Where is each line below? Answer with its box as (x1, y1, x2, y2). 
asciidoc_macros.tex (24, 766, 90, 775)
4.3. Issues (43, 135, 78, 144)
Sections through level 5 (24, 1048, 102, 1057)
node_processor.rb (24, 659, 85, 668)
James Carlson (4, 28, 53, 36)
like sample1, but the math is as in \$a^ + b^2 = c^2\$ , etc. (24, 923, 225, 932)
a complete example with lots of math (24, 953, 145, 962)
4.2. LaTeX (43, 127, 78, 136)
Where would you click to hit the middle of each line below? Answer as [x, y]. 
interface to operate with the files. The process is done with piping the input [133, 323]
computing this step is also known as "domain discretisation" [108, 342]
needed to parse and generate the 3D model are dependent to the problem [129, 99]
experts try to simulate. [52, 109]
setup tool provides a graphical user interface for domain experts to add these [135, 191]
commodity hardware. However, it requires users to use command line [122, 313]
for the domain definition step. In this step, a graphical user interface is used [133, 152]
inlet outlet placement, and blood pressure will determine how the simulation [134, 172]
--------------------------------
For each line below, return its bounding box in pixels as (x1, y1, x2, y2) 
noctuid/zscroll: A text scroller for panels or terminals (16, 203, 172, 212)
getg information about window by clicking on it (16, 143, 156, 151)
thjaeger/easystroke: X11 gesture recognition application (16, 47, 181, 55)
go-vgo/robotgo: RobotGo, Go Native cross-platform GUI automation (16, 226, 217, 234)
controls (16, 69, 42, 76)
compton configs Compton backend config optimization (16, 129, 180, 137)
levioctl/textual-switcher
--------------------------------
:: What to work on ::
Of all the entries above, output exactly the lines between the one holding "James Carlson (4, 28, 53, 36)" and the one holding "Where would you", inclusive.

:: Solution for this task ::
James Carlson (4, 28, 53, 36)
like sample1, but the math is as in \$a^ + b^2 = c^2\$ , etc. (24, 923, 225, 932)
a complete example with lots of math (24, 953, 145, 962)
4.2. LaTeX (43, 127, 78, 136)
Where would you click to hit the middle of each line below? Answer as [x, y]. 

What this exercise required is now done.